#### PROBLEM REQUIREMENTS
For this exercise, retype the lines from the one that holds "mi nechce věřit, neznáte" through the one that holds "return json.dumps(log_record) [40, 321, 411, 341]" in the records below, both included, exactly and without pictures.

Source records:
---+---

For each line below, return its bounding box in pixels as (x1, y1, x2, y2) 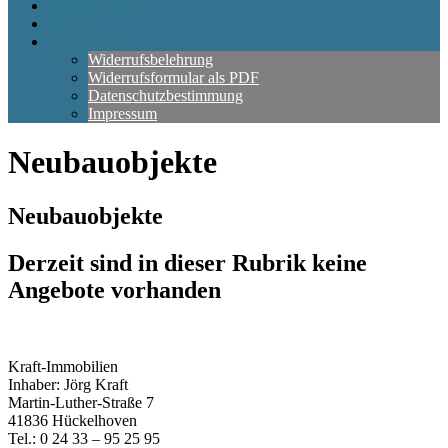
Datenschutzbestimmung (88, 87, 243, 104)
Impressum (88, 105, 157, 122)
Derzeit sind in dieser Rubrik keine (8, 249, 367, 276)
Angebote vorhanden (8, 276, 221, 303)
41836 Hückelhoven (8, 411, 137, 429)
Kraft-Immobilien (8, 357, 118, 375)
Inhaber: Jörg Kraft (8, 375, 128, 393)
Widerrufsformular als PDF (88, 69, 259, 86)
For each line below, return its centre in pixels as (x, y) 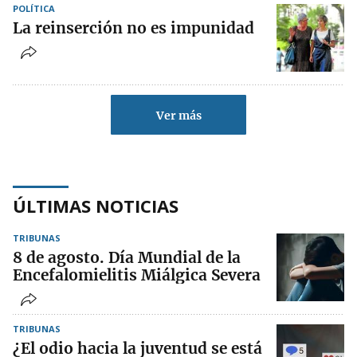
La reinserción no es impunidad (133, 28)
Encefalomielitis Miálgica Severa (137, 275)
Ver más (178, 116)
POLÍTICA (34, 9)
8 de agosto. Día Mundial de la (127, 258)
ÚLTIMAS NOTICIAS (96, 206)
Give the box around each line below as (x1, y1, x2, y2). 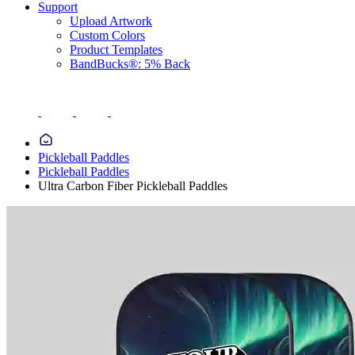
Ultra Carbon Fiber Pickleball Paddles (38, 179, 227, 193)
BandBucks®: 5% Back (70, 57, 190, 71)
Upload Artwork (70, 14, 152, 28)
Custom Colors (70, 29, 145, 42)
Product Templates (70, 43, 162, 56)
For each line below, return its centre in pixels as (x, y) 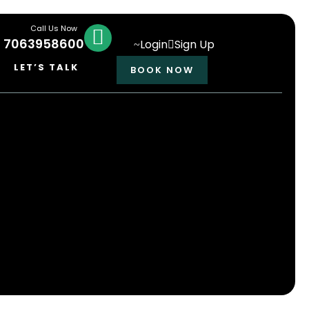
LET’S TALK (46, 67)
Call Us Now (54, 28)
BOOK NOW (162, 70)
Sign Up (195, 44)
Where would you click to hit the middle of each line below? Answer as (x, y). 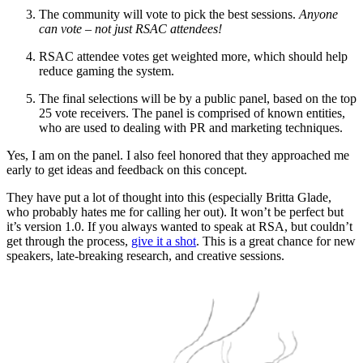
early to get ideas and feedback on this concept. (127, 169)
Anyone (318, 14)
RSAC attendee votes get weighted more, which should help (193, 56)
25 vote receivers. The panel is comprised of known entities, (192, 113)
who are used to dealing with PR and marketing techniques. (191, 127)
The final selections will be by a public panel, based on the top (198, 98)
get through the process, (69, 241)
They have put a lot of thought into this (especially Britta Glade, (169, 197)
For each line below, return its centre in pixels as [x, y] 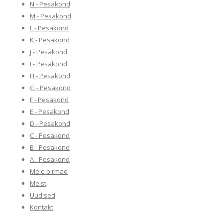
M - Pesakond [51, 16]
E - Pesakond [50, 111]
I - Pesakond [49, 64]
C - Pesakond [50, 135]
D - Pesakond [50, 123]
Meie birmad [49, 171]
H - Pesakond [50, 76]
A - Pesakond [50, 159]
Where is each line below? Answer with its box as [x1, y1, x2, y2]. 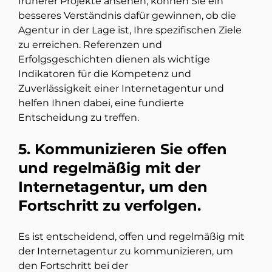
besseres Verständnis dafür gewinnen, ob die [18, 10, 236, 22]
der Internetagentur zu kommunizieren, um [18, 245, 233, 257]
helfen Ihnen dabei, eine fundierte [18, 97, 184, 109]
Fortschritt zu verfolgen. [18, 197, 201, 215]
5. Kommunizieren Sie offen [18, 140, 227, 158]
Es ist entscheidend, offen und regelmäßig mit [18, 231, 245, 243]
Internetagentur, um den [18, 178, 208, 196]
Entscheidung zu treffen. [18, 112, 139, 124]
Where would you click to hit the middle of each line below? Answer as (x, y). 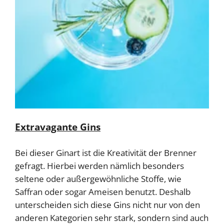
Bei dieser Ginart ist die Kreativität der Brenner (106, 153)
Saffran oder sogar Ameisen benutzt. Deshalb (103, 192)
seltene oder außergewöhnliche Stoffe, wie (98, 179)
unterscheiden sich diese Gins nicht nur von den (107, 205)
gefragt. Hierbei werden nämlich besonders (99, 166)
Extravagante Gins (58, 127)
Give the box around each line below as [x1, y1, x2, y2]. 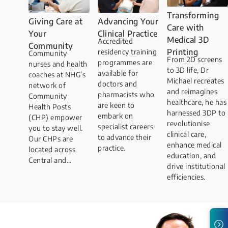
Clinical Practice [98, 28, 158, 39]
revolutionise [167, 119, 210, 128]
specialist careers [98, 122, 153, 131]
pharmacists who [98, 90, 155, 99]
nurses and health [28, 60, 88, 69]
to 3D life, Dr [167, 65, 209, 74]
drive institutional [167, 161, 225, 170]
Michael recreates [167, 76, 224, 85]
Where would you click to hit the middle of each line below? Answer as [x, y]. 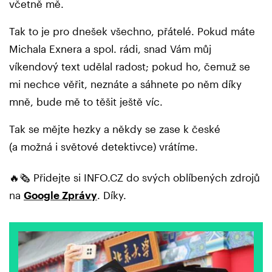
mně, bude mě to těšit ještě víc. [86, 101]
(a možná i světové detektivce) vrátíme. [104, 146]
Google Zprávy [60, 195]
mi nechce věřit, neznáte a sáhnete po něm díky [125, 83]
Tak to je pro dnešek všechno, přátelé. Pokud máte [132, 31]
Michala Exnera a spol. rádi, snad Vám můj [110, 48]
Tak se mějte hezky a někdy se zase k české [115, 128]
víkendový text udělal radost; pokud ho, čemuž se [130, 66]
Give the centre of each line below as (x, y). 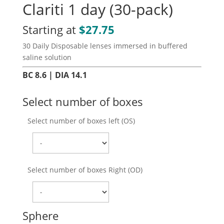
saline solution (47, 57)
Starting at (50, 30)
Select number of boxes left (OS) (81, 121)
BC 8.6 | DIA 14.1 (54, 75)
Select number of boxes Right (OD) (85, 170)
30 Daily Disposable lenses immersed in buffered (105, 46)
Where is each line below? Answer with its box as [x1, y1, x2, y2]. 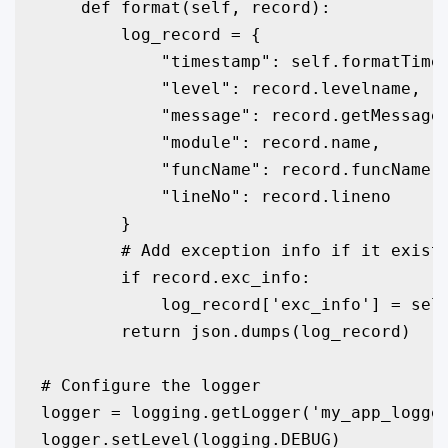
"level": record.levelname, [40, 78, 421, 98]
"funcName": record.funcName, [40, 159, 441, 179]
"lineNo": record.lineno [40, 186, 391, 206]
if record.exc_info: [40, 267, 311, 287]
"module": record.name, [40, 132, 381, 152]
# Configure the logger [40, 375, 261, 395]
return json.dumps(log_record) [40, 321, 411, 341]
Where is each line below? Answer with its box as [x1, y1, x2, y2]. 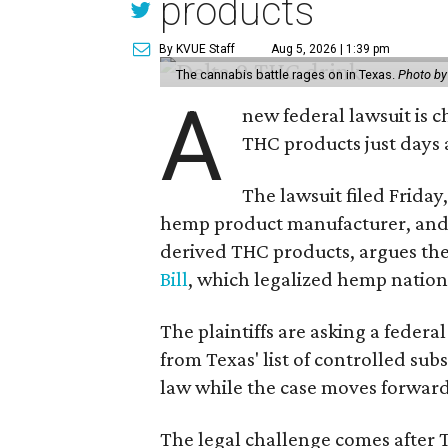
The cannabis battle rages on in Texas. [176, 67, 399, 82]
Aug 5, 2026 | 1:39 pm [271, 42, 391, 56]
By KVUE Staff [159, 42, 236, 56]
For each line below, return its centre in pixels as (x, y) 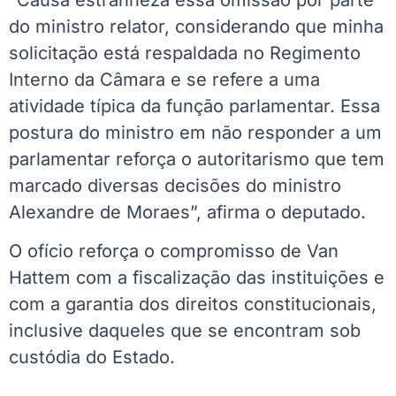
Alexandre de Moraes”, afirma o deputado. (187, 212)
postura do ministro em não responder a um (195, 132)
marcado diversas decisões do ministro (175, 185)
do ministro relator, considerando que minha (196, 26)
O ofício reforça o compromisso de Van (174, 251)
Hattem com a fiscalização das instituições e (197, 278)
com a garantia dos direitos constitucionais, (193, 305)
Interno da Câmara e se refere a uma (164, 79)
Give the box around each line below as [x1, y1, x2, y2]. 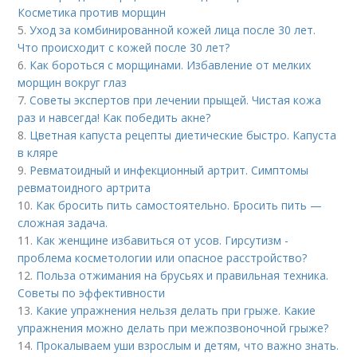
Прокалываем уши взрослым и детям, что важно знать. [36, 338, 339, 353]
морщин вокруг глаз [18, 75, 127, 90]
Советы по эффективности [18, 285, 166, 300]
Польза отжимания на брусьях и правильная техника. [36, 268, 329, 283]
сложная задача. [18, 215, 108, 230]
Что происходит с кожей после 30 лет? [18, 40, 230, 55]
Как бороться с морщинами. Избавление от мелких [29, 57, 312, 73]
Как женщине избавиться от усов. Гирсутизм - [36, 233, 289, 248]
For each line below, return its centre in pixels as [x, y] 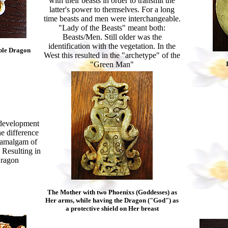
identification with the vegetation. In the [112, 46]
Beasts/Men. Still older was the [112, 37]
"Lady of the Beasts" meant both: [112, 28]
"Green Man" [112, 64]
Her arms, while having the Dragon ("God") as [112, 200]
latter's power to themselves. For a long [112, 9]
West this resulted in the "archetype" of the [112, 55]
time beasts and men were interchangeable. [112, 19]
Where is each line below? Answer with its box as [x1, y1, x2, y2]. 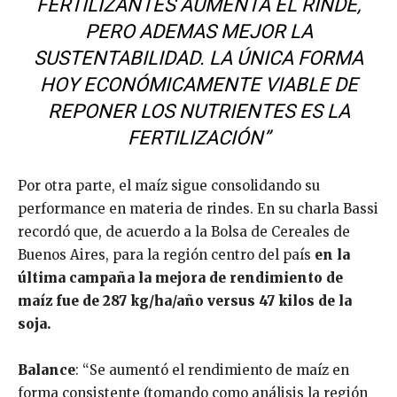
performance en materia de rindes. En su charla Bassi [18, 199, 378, 217]
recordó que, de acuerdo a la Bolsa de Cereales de [18, 222, 350, 240]
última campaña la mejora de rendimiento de [18, 269, 343, 286]
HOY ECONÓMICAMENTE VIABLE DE [39, 73, 358, 96]
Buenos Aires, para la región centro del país [18, 245, 315, 263]
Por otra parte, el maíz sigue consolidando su [18, 176, 320, 194]
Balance [18, 361, 75, 378]
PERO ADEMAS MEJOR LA [84, 19, 313, 43]
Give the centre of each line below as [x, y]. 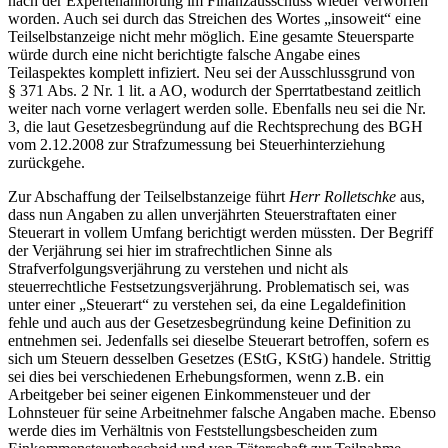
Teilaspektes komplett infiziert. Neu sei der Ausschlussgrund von [211, 72]
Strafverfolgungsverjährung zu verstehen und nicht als [178, 268]
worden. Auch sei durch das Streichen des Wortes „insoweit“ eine [214, 18]
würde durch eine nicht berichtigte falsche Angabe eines [184, 54]
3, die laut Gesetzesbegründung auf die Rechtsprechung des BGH [215, 126]
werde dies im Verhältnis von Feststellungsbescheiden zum [192, 430]
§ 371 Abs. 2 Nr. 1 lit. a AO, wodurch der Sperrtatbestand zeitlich [214, 90]
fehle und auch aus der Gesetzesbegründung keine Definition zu [209, 322]
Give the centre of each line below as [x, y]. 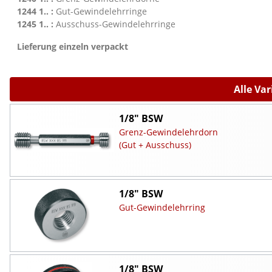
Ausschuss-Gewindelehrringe [114, 24]
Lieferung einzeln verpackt [73, 46]
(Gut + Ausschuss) [155, 144]
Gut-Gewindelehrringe [100, 11]
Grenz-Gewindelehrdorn [168, 132]
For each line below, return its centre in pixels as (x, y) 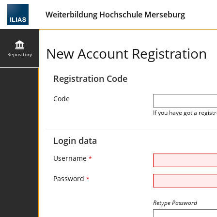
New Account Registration (126, 53)
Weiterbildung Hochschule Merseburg (115, 15)
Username (71, 158)
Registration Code (90, 78)
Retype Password (175, 203)
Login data (75, 140)
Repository (19, 54)
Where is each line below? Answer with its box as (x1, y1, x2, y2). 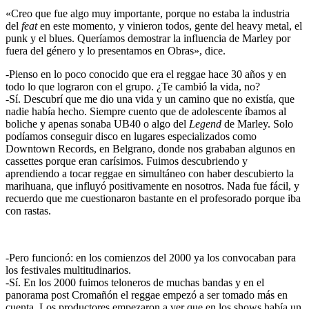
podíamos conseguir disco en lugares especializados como (6, 130, 257, 143)
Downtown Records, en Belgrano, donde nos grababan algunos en (6, 143, 295, 155)
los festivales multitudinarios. (6, 264, 131, 277)
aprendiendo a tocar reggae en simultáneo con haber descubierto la (6, 168, 294, 180)
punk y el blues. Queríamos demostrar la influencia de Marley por (6, 32, 290, 45)
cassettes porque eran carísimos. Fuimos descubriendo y (6, 155, 248, 168)
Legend (189, 118, 224, 130)
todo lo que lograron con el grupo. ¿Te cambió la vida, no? (6, 81, 260, 93)
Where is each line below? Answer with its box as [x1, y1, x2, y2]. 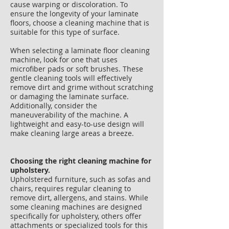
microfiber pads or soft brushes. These [10, 64, 143, 74]
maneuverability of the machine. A [10, 110, 128, 120]
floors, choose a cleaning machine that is [10, 18, 149, 28]
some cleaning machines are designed [10, 202, 142, 212]
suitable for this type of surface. [10, 27, 120, 37]
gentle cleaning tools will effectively [10, 73, 132, 83]
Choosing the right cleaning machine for [10, 156, 151, 166]
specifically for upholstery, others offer [10, 211, 142, 221]
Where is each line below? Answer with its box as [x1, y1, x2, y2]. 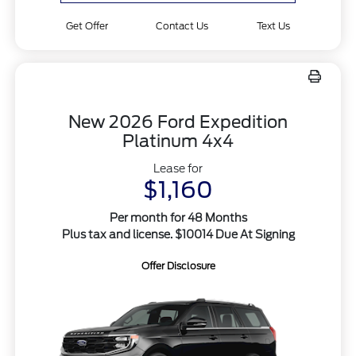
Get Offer [65, 19, 108, 32]
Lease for [153, 161, 203, 175]
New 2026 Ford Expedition [68, 111, 288, 132]
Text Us [257, 19, 291, 32]
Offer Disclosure [141, 259, 215, 272]
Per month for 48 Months [109, 211, 247, 224]
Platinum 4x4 [122, 130, 234, 151]
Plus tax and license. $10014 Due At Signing [61, 227, 295, 241]
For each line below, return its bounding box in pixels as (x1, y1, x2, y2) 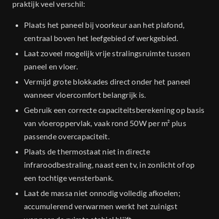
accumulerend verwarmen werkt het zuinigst (24, 201, 177, 211)
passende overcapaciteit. (24, 131, 109, 141)
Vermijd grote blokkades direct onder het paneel (24, 77, 191, 87)
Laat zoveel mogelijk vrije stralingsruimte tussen (24, 48, 190, 58)
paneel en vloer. (24, 62, 78, 71)
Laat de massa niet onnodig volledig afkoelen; (24, 188, 180, 198)
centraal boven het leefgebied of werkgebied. (24, 33, 178, 43)
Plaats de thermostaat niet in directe (24, 147, 150, 156)

---+---

#### SOLUTION BELOW
mi nechce věřit, neznáte a sáhnete po něm díky [125, 83]
Tak to je pro dnešek všechno, přátelé. Pokud máte [132, 31]
Michala Exnera a spol. rádi, snad Vám můj [110, 48]
Tak se mějte hezky a někdy se zase k české [115, 128]
víkendový text udělal radost; pokud ho, čemuž se [130, 66]
Give the centre of each line below as (x, y). 
saline solution (47, 57)
Starting at (50, 30)
Select number of boxes left (OS) (81, 121)
BC 8.6 | DIA 14.1 (54, 75)
Select number of boxes Right (OD) (85, 170)
30 Daily Disposable lenses immersed in buffered (105, 46)
Where is each line below? Answer with its box as [x1, y1, x2, y2]. 
"level": record.levelname, [40, 78, 421, 98]
"funcName": record.funcName, [40, 159, 441, 179]
"lineNo": record.lineno [40, 186, 391, 206]
if record.exc_info: [40, 267, 311, 287]
"module": record.name, [40, 132, 381, 152]
# Configure the logger [40, 375, 261, 395]
return json.dumps(log_record) [40, 321, 411, 341]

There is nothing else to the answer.